COLUMBIA UNIVERSITY • DEPARTMENT OF
Physiology and Cellular Biophysics

CURRENT RESEARCH

Stem Cells in the Kidney
Stem cells are characterized by low cycling time and a standard procedure in the field is to apply BrdU in a short pulse to an animal and to follow it by a long term chase. Cells that retain the label (Label-retaining cells or LRCs) are considered to be stem cells. We found that in the adult kidney, these stem cells are concentrated in the papilla and located mostly outside the renal tubule. When the kidneys were subjected to unilateral ischemia followed by re-perfusion, we found that these LRCs migrated out of their niche in the papilla and started to rapidly divide. Purification of these cells led to identification of a gene that is expressed in them but in no other cell in the kidney. To provide definitive evidence for the existence of stem we need to produce a “lineage marker”. We generated a mouse that expresses the Cre recombinase (Cre:ERT2) under a control of its promoter and bred this mouse to a reporter strain such that these cells express a fluorescent protein but only when a drug (tamoxifen) induces the Cre expression. We found that these marked cells exist in the papilla as clusters of cells but are present as single cells in every nephron segment. Ischemic injury led to proliferation and migration of these cells to the site of injury followed by incorporation into the injured nephron segments. Thus these cells are bona fide stem cells of the adult kidney.

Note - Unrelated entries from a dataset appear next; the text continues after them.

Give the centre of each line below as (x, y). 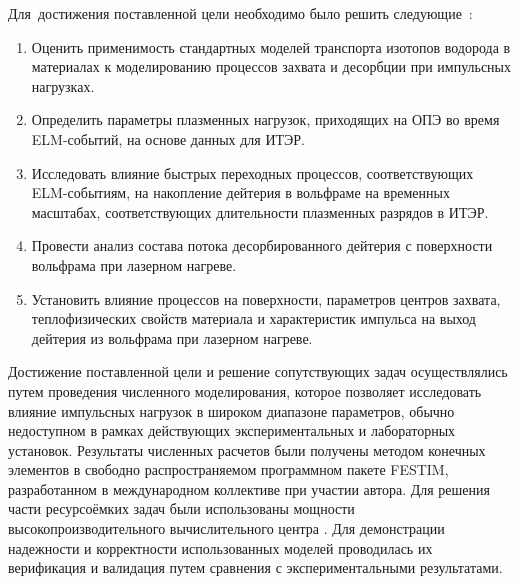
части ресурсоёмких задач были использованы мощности (181, 508)
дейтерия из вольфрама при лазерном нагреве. (172, 337)
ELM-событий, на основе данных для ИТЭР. (168, 138)
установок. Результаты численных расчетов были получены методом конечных (247, 449)
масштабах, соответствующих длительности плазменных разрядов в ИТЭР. (260, 211)
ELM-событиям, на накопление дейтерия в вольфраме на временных (240, 192)
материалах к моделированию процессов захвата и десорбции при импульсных (271, 66)
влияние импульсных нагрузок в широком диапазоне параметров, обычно (231, 410)
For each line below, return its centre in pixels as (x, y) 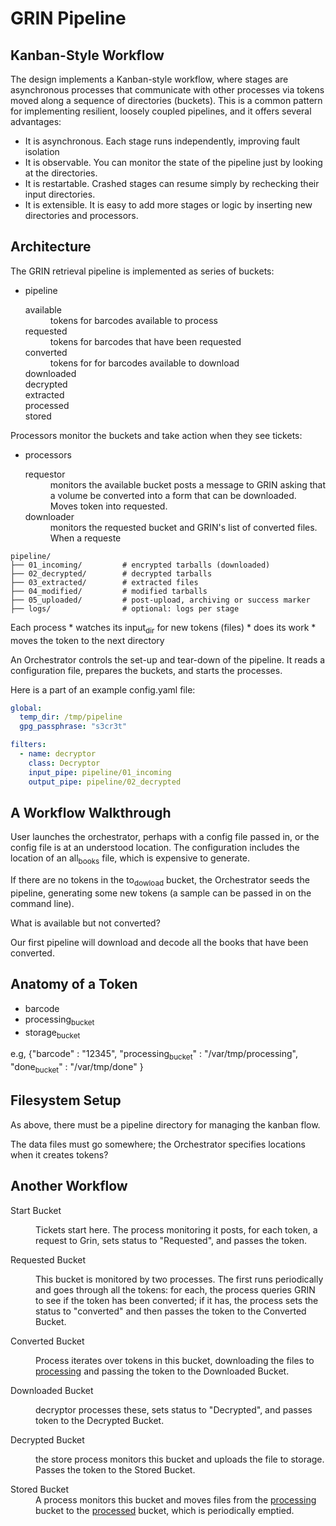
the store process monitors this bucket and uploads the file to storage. (180, 1459)
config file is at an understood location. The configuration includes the (155, 848)
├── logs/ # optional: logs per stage (125, 608)
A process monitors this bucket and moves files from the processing (176, 1499)
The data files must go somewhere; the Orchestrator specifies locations (158, 1144)
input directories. (60, 194)
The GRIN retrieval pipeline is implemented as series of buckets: (142, 271)
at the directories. (61, 173)
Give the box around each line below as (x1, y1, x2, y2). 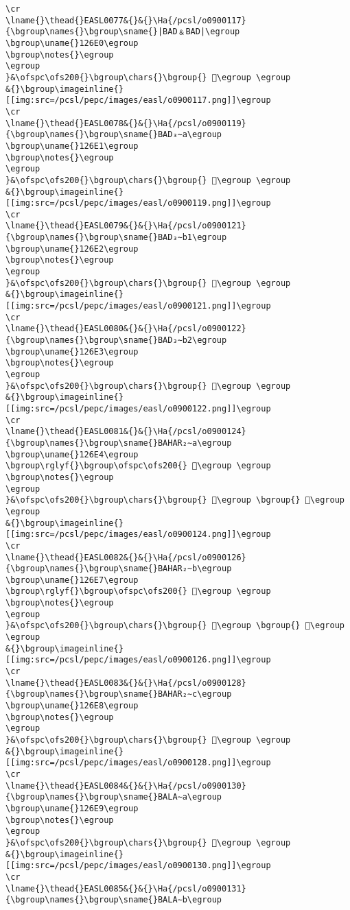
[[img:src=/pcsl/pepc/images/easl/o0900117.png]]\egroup (5, 95, 271, 106)
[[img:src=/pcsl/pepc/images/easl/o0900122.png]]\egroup (5, 403, 271, 414)
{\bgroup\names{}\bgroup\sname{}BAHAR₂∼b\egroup (5, 564, 232, 574)
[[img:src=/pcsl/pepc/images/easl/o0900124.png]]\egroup (5, 529, 271, 540)
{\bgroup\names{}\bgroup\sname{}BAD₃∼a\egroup (5, 130, 222, 140)
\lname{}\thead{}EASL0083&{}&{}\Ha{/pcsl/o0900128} (5, 678, 246, 688)
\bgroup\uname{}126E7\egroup (5, 575, 139, 585)
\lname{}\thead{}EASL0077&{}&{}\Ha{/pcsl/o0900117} (5, 15, 246, 25)
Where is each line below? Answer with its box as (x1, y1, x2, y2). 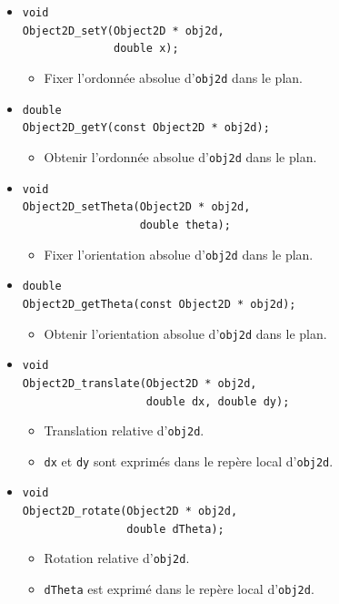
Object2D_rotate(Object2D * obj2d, (22, 505, 238, 518)
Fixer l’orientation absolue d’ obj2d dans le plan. (44, 244, 314, 263)
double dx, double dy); (145, 394, 290, 408)
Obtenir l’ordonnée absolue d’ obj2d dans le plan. (44, 147, 317, 166)
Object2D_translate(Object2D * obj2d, (22, 376, 257, 390)
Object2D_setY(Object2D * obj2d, (22, 24, 224, 37)
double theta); (139, 218, 231, 231)
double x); (114, 42, 179, 56)
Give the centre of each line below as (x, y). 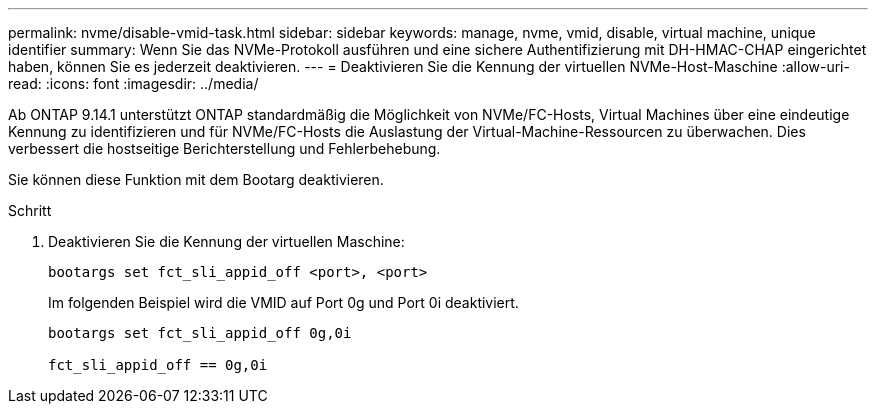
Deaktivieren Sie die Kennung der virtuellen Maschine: (226, 241)
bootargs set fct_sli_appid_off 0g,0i (200, 333)
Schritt (30, 210)
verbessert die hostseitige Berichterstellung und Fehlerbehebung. (224, 148)
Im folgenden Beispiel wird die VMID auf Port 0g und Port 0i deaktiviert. (283, 302)
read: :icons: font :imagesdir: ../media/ (133, 83)
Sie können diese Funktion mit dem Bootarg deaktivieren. (196, 179)
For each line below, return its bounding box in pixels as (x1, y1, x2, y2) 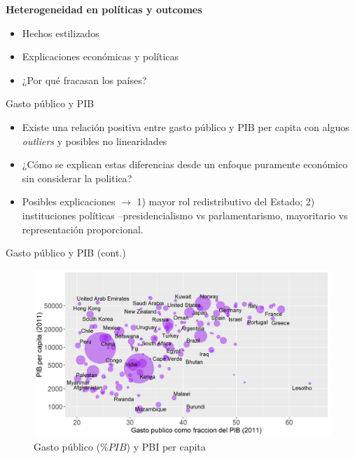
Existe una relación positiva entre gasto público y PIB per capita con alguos (22, 119, 349, 134)
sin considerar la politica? (22, 170, 132, 185)
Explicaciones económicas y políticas (22, 49, 179, 64)
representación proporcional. (22, 221, 144, 236)
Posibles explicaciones (22, 194, 116, 209)
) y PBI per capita (126, 439, 206, 453)
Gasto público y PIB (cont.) (6, 245, 126, 260)
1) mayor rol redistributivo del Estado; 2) (137, 194, 315, 209)

Response of the Kidney to Acidosis
Over the past two decades we have shown that the collecting tubule of the nephron contains two types of intercalated cells, α-intercalated cells secrete acid while β-intercalated cells secrete HCO3. We have shown that the β-IC converts to the α-IC form when the animal is fed an acid diet. We showed that this conversion is a process of differentiation induced by the deposition of an extracellular matrix protein called hensin/DMBT1. Deletion of hensin results in a complete blockade of the conversion. We recently discovered that the proximate signal by which the cell senses a change in extracellular pH is secretion of the chemokine SDF1. We are presently investigating the mechanism by which SDF1 and its receptor CXCR4 mediate this effect.

Branching Morphogenesis during kidney development
The kidneys develop when an epithelial outgrowth of the Wolffian duct (the ureteric bud) invades the metanephric mesenchyme causing it to convert to the epithelial nephron. The epithelia then send signals that induce another round of branching. Hence, the branches of the tree eventually determine the number of nephrons. We began a new project in which we are attempting to map the entire branching tree during kidney development and to identify the entire map of the branching tree and we are studying the effect of specific gene deletions on the pattern of branching.